We screened 28 OS-related genes (ITGA5, MN1, SNAI2, COL6A1, FRMD6, NID2, GFPT2, COL5A3, COL6A2, MMP14, LOX, CLMP, TMEM158, TNFAIP6, CPXM1, LOXL2, PXDN, COL5A1, COL5A2, GPC6, MXRA5, CTHRC1, VCAN, ADAM12, SPOCK1, COL12A1, GREM1, and COL11A1) with P < .05 from the 91 common hub genes to establish a prognostic risk model based on CAF-related genes in patients with LUAD using LASSO-penalized Cox analysis (Figure 2F). Initially, 522 samples from TCGA were used as the training group, and 442 samples from GSE72094 were used as the testing group; a cross-validation method was used to optimize the prognostic model (Figure 2G). Subsequently, patients with LUAD were divided into low- and high-risk groups according to the median cutoff values.
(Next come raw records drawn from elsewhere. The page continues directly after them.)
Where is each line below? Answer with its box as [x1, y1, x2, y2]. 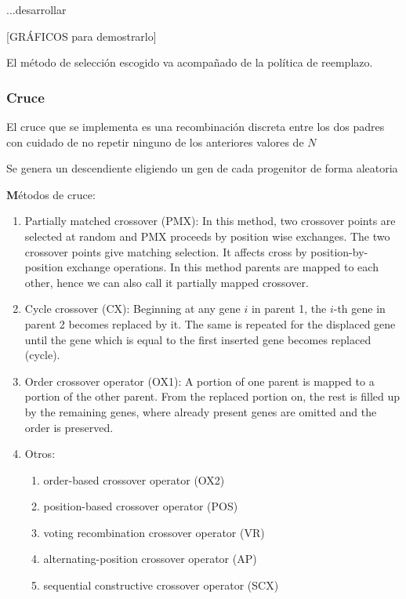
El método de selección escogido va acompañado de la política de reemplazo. [6, 54, 373, 71]
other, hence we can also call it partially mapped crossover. [24, 274, 309, 290]
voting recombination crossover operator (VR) [43, 524, 265, 540]
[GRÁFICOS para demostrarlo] [6, 27, 157, 44]
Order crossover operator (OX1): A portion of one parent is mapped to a [24, 372, 375, 389]
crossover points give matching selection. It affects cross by [24, 243, 307, 260]
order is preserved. [24, 419, 114, 435]
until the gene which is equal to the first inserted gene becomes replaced [24, 331, 372, 347]
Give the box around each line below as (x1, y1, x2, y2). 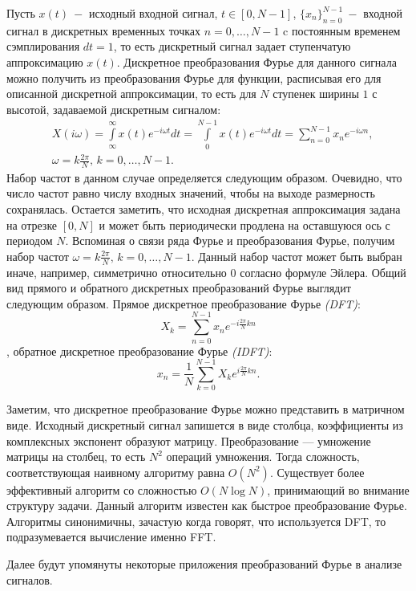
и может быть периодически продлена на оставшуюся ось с (99, 216, 390, 233)
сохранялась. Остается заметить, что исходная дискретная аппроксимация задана (6, 201, 401, 218)
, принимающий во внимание (267, 481, 410, 498)
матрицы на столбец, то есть (6, 448, 146, 465)
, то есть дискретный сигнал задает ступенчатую (113, 38, 351, 55)
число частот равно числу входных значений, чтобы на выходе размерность (6, 185, 375, 202)
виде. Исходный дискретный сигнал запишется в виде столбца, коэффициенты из (6, 416, 403, 433)
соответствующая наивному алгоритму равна (6, 463, 225, 480)

Kaplan–Meier curves revealed that the OS of patients with LUAD in the low-risk group was longer than that of the patients in the high-risk group in both the TCGA and GSE72094 datasets (Figure 3A and B).

Figure 3.

Differences in pathways between the two groups. (A, B) Kaplan–Meier survival curves for patients with lung adenocarcinoma (LUAD) in the high- and low-risk groups from The Cancer Genome Atlas (TCGA) and GSE72094 cohorts. (C, D) Heat map revealing the expression patterns of the three identified cancer-associated fibroblast (CAF) genes and the CAF risk scores in TCGA and GSE72094. (E, F) GSEA of KEGG gene sets in the high- and low-risk groups. (G) Single sample gene set enrichment analysis (ssGSEA) results and the positive correlation between CAF risk scores and extracellular matrix (ECM)–receptor interaction-related genes in the TCGA cohort.
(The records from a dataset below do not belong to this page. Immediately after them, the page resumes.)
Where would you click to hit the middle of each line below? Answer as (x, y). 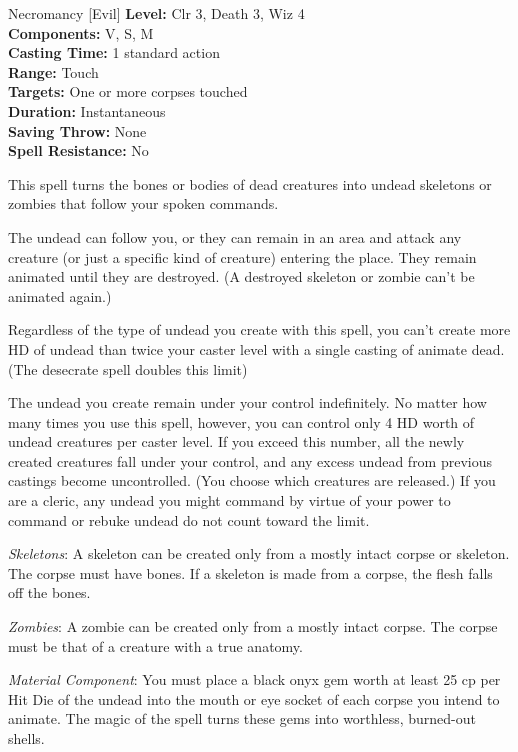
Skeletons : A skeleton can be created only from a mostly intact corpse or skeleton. (259, 553)
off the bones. (49, 592)
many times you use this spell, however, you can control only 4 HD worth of (241, 421)
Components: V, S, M (81, 32)
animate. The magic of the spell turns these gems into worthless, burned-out (242, 718)
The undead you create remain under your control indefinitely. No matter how (247, 402)
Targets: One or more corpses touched (128, 91)
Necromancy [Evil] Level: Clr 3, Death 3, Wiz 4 (156, 13)

Moreover, three CAF-related genes (SNAI2, FRMD6, and LOXL2) were highly expressed in the high-risk group in both the TCGA and GSE72094 datasets, which is consistent with the results obtained using various CAF markers (Figure 3C and D). GSEA was performed on the TCGA dataset between the high- and low-risk groups, and the essential KEGG signaling pathways were involved in the cell cycle, cytokine–cytokine receptor interactions, and ECM–receptor interactions in the high-risk group (Figure 3E). Genes in the low-risk group were mainly enriched in drug metabolism, cytochrome P450, linoleic acid metabolism, and the metabolism of xenobiotics by cytochromes (Figure 3F). The ssGSEA results also showed that CAF risk scores were positively correlated with ECM–receptor interaction (Figure 3G).
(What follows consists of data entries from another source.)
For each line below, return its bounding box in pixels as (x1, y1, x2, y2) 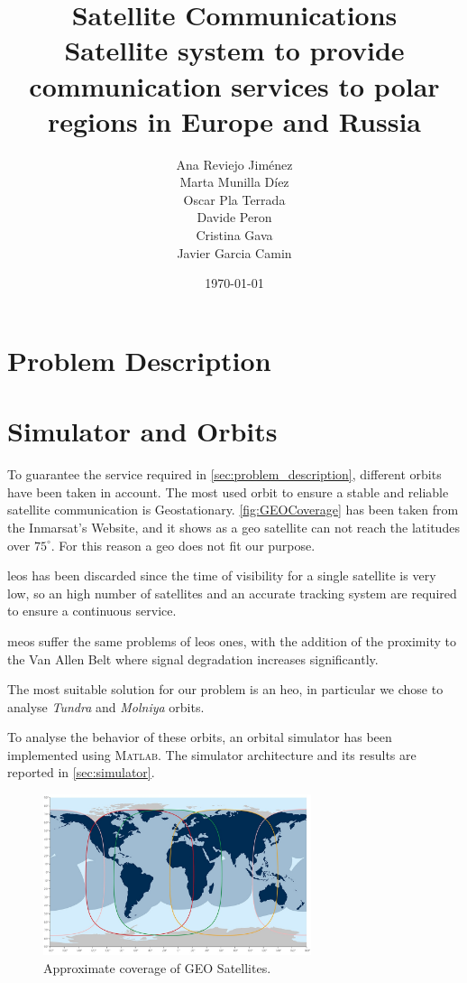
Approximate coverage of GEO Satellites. (43, 958, 271, 977)
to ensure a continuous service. (7, 601, 177, 620)
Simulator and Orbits (7, 413, 278, 450)
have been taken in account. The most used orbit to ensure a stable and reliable (7, 482, 449, 501)
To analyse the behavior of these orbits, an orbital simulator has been (7, 728, 392, 747)
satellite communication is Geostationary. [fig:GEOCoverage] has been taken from (7, 500, 459, 519)
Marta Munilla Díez (179, 172, 289, 191)
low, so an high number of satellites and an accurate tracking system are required (7, 583, 457, 602)

Comparison of the TMB and the efficacy of immunotherapy and chemotherapy between the high- and low-risk groups

Immunotherapy has become a powerful clinical treatment strategy for patients with cancer.³⁰ Using the TIDE method, we investigated the potential clinical efficacy of immunotherapy in patients with LUAD. We found that the low-risk group displayed significantly lower TIDE scores than the high-risk group in both the TCGA and GSE72094 datasets (Figure 4A and D), which implied that patients in the low-risk group had lower potential for immune evasion and were more likely to benefit from immune checkpoint inhibitor (ICI) therapy than those in the high-risk group. In the TCGA dataset, the low-risk group had similar proportions of responders (56%) and non-responders (44%); however, the proportion of non-responders was significantly higher than that of responders (81% vs 19%) in the high-risk group (Figure 4B). Similar results were obtained for the GSE72094 cohort (Figure 4E). These findings suggested that the low-risk group exhibited higher sensitivity to immunotherapy. Moreover, the Area under the curve (AUC) values were 0.77 and 0.794 in the TCGA (Figure 4C) and GSE72094 cohorts, respectively (Figure 4F), indicating the excellent sensitivity and specificity of our CAF prognostic model for immunotherapy response prediction.

Figure 4.

(A-F) Tumor Immune Dysfunction and Exclusion (TIDE) immunotherapy prediction analyses. (A, D) TIDE cancer-associated fibroblast (CAF) risk scores were higher in the high-risk groups than those in the low-risk groups in the GSE72094 and The Cancer Genome Atlas (TCGA) cohorts. (B, E) Proportions of responders and non-responders in the high- and low-risk groups in the GSE72094 and TCGA cohorts. (C, F) Receiver operating characteristic (ROC) curves of the risk signatures in the GSE72094 and TCGA cohorts. (G, H) Oncoplots showing the top 20 mutational genes in the high- and low-CAF-risk groups of the TCGA cohort. (I) Boxplot displaying the tumor mutation burden (TMB) values of the high- and low-risk groups. (J) CAF risk scores were significantly positively correlated with TMB values.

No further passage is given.